Task statement: For the data below, transcribe the part that opens with the line containing "Here are some" and closes with the line containing "created this dating", exactly and with no pictures.

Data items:
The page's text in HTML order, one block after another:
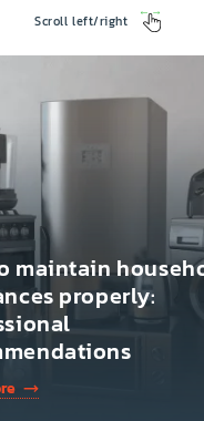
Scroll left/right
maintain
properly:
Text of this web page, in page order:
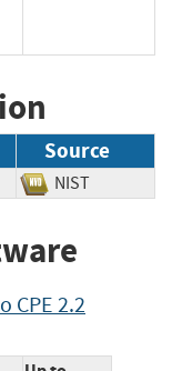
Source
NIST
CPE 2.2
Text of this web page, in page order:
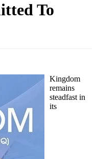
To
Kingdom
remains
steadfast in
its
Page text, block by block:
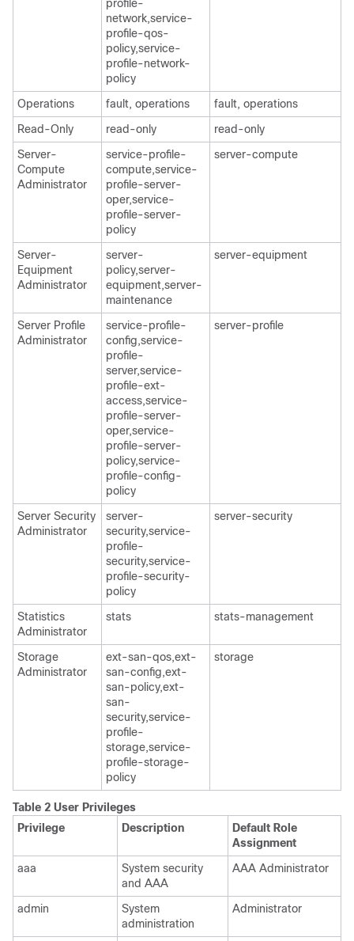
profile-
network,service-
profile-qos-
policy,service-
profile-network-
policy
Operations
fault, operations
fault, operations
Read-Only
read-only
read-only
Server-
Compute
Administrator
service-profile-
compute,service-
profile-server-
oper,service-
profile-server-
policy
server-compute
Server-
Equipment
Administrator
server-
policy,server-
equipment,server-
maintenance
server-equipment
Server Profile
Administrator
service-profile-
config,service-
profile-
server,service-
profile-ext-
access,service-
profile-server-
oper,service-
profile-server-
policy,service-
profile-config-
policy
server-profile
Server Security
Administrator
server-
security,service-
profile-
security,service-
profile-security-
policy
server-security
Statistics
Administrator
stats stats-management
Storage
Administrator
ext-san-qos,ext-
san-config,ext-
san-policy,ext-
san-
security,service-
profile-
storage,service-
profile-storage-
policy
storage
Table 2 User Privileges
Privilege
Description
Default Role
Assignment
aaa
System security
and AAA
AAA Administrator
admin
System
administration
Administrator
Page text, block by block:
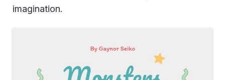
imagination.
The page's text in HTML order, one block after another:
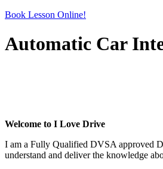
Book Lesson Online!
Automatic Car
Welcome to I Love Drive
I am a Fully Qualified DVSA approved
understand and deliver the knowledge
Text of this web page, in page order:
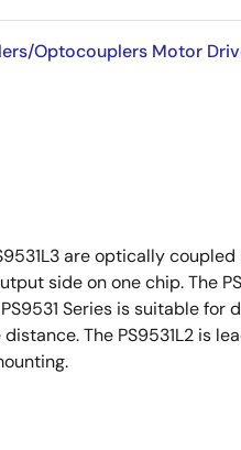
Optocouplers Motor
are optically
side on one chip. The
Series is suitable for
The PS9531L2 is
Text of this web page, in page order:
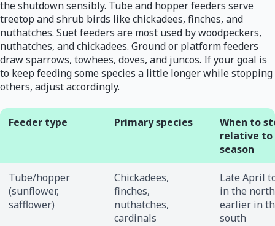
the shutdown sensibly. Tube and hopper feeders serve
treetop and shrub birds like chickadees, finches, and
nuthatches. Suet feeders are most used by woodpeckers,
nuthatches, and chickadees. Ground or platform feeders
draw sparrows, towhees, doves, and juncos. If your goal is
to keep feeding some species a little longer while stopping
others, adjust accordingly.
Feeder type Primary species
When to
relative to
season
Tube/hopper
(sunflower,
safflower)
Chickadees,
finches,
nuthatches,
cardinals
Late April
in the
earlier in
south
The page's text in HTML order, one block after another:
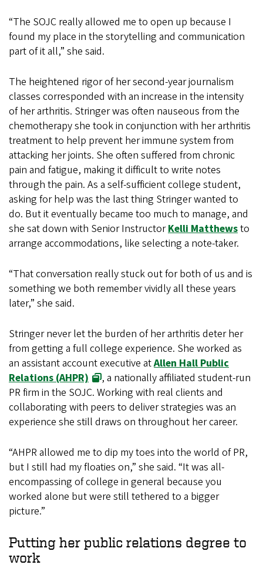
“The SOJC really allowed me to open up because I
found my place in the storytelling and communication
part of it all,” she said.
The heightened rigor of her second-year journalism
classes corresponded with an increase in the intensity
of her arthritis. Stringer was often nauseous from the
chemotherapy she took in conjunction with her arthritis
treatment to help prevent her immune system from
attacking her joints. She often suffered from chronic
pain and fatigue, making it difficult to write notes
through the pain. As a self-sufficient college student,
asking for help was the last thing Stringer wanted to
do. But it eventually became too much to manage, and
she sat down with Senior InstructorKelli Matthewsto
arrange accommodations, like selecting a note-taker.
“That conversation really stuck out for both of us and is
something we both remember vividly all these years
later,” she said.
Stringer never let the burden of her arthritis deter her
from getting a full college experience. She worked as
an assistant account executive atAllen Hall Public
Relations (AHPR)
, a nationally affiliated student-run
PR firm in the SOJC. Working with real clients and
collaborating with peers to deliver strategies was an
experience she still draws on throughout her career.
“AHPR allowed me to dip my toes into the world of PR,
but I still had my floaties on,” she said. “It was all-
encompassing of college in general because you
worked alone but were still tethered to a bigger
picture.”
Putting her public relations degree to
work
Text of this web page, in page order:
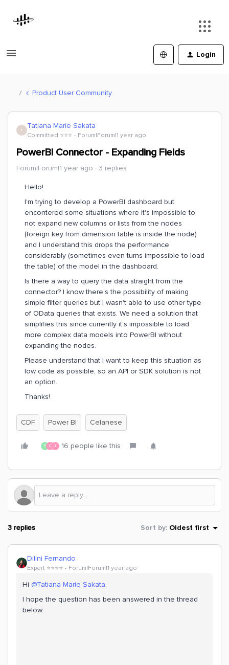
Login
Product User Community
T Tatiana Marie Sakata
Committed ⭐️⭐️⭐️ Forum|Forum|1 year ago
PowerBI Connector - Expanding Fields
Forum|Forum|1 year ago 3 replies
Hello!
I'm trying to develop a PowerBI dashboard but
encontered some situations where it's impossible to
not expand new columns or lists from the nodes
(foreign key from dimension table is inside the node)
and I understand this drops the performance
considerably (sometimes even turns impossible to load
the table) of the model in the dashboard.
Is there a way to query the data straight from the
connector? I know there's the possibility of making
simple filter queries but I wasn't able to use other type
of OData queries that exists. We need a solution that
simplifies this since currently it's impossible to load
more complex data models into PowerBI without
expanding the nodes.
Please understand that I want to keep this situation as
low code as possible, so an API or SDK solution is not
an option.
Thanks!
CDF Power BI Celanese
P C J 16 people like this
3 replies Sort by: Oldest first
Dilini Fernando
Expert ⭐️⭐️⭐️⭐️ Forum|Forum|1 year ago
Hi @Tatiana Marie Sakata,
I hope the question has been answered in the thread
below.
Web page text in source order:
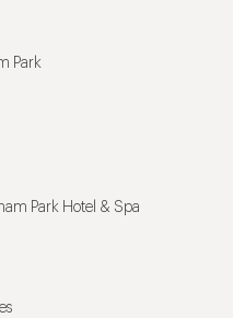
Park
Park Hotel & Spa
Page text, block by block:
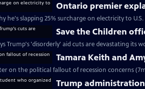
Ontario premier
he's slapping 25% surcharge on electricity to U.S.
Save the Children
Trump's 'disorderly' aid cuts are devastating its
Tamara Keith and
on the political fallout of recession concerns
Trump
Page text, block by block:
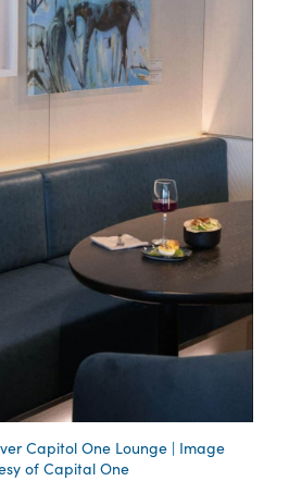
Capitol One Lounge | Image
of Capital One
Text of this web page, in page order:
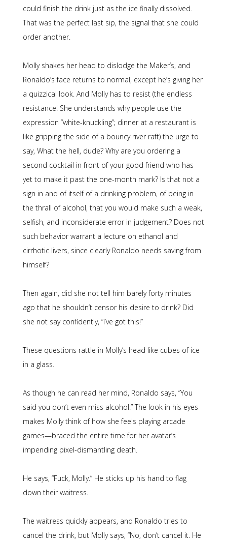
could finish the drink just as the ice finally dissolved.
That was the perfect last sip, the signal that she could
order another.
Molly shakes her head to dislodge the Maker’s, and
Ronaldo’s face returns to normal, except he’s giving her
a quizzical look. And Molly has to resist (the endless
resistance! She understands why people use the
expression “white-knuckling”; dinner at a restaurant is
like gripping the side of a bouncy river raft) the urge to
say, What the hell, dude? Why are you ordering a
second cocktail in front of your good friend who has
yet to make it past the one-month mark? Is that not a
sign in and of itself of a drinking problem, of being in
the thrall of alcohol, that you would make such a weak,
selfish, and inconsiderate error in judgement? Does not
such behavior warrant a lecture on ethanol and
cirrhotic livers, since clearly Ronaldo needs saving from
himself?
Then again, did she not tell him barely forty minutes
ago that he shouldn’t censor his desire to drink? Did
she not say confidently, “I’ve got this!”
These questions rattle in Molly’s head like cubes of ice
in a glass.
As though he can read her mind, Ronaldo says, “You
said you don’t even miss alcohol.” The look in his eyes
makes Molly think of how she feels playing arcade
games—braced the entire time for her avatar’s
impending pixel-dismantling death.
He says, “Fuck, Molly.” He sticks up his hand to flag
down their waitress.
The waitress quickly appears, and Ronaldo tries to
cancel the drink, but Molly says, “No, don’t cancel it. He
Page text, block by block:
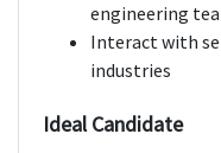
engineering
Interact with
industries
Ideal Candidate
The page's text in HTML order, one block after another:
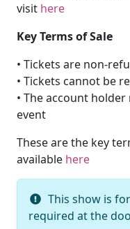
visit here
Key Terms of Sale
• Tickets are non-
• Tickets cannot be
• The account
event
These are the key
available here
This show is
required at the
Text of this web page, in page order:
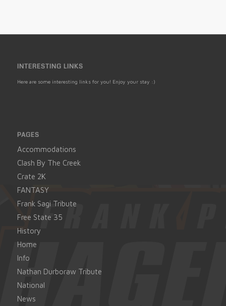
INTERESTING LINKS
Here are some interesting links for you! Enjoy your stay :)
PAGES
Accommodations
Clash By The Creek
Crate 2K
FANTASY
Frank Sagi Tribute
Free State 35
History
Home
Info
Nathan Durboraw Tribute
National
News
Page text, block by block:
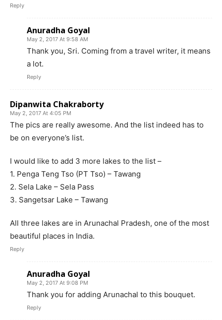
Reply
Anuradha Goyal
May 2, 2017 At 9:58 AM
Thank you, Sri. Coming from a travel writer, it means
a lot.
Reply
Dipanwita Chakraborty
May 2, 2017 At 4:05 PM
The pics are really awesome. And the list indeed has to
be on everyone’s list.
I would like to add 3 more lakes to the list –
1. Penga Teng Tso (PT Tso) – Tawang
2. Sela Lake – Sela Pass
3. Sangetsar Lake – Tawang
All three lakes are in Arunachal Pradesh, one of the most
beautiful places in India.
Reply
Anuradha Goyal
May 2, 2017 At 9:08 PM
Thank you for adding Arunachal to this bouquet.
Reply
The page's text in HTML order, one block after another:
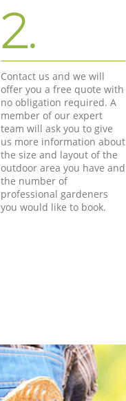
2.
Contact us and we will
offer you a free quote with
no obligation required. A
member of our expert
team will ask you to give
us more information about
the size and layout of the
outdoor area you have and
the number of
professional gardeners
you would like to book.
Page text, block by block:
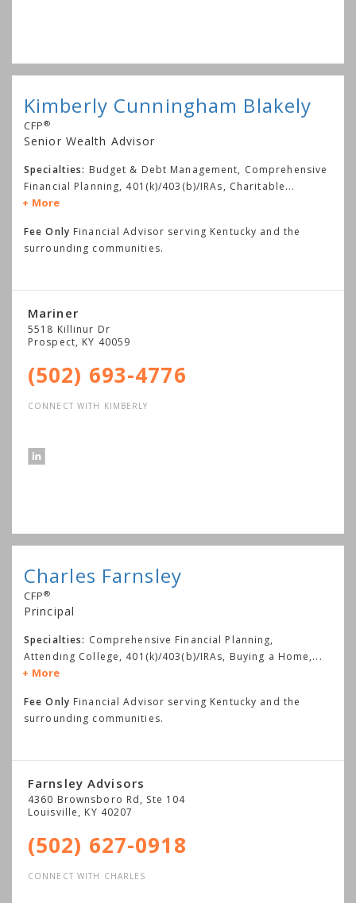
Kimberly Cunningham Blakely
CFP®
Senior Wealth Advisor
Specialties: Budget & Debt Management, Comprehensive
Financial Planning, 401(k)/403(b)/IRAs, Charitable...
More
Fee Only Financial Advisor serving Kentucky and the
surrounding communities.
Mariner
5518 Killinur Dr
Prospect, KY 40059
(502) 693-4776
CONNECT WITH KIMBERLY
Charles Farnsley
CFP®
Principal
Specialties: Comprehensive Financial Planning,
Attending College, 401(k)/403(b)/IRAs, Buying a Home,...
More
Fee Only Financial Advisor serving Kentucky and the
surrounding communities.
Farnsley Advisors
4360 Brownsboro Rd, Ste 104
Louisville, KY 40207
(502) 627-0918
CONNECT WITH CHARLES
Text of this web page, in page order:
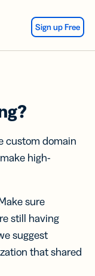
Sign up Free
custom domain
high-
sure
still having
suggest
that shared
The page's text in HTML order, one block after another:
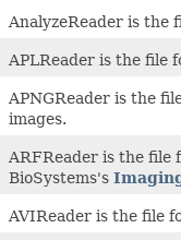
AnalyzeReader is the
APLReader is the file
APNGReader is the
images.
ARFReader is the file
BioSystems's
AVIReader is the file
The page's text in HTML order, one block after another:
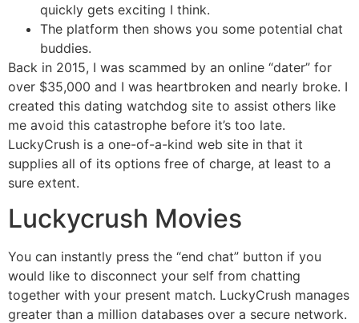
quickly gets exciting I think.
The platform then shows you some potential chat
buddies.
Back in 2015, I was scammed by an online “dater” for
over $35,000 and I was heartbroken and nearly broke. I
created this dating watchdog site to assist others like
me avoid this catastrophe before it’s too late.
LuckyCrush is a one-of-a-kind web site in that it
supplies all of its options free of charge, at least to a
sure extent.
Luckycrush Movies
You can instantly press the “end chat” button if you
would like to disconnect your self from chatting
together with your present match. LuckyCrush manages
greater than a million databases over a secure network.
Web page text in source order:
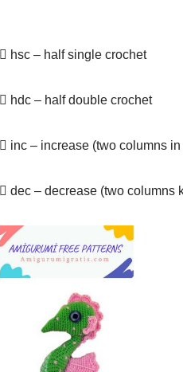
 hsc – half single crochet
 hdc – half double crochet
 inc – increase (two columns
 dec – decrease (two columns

Your response:
Here are some interesting links for you! Enjoy your stay :)
PAGES
Accommodations
Clash By The Creek
Crate 2K
FANTASY
Frank Sagi Tribute
Free State 35
History
Home
Info
Nathan Durboraw Tribute
National
News
Page text, block by block:
Reply
Anuradha Goyal
May 2, 2017 At 9:58 AM
Thank you, Sri. Coming from a travel writer, it means
a lot.
Reply
Dipanwita Chakraborty
May 2, 2017 At 4:05 PM
The pics are really awesome. And the list indeed has to
be on everyone’s list.
I would like to add 3 more lakes to the list –
1. Penga Teng Tso (PT Tso) – Tawang
2. Sela Lake – Sela Pass
3. Sangetsar Lake – Tawang
All three lakes are in Arunachal Pradesh, one of the most
beautiful places in India.
Reply
Anuradha Goyal
May 2, 2017 At 9:08 PM
Thank you for adding Arunachal to this bouquet.
Reply
The page's text in HTML order, one block after another:
2.
Contact us and we will
offer you a free quote with
no obligation required. A
member of our expert
team will ask you to give
us more information about
the size and layout of the
outdoor area you have and
the number of
professional gardeners
you would like to book.
Page text, block by block:
Kimberly Cunningham Blakely
CFP®
Senior Wealth Advisor
Specialties: Budget & Debt Management, Comprehensive
Financial Planning, 401(k)/403(b)/IRAs, Charitable...
More
Fee Only Financial Advisor serving Kentucky and the
surrounding communities.
Mariner
5518 Killinur Dr
Prospect, KY 40059
(502) 693-4776
CONNECT WITH KIMBERLY
Charles Farnsley
CFP®
Principal
Specialties: Comprehensive Financial Planning,
Attending College, 401(k)/403(b)/IRAs, Buying a Home,...
More
Fee Only Financial Advisor serving Kentucky and the
surrounding communities.
Farnsley Advisors
4360 Brownsboro Rd, Ste 104
Louisville, KY 40207
(502) 627-0918
CONNECT WITH CHARLES
Text of this web page, in page order:
Sign up Free
custom domain
high-
sure
still having
suggest
that shared
The page's text in HTML order, one block after another:
AnalyzeReader is the
APLReader is the file
APNGReader is the
images.
ARFReader is the file
BioSystems's
AVIReader is the file
The page's text in HTML order, one block after another:
quickly gets exciting I think.
The platform then shows you some potential chat
buddies.
Back in 2015, I was scammed by an online “dater” for
over $35,000 and I was heartbroken and nearly broke. I
created this dating watchdog site to assist others like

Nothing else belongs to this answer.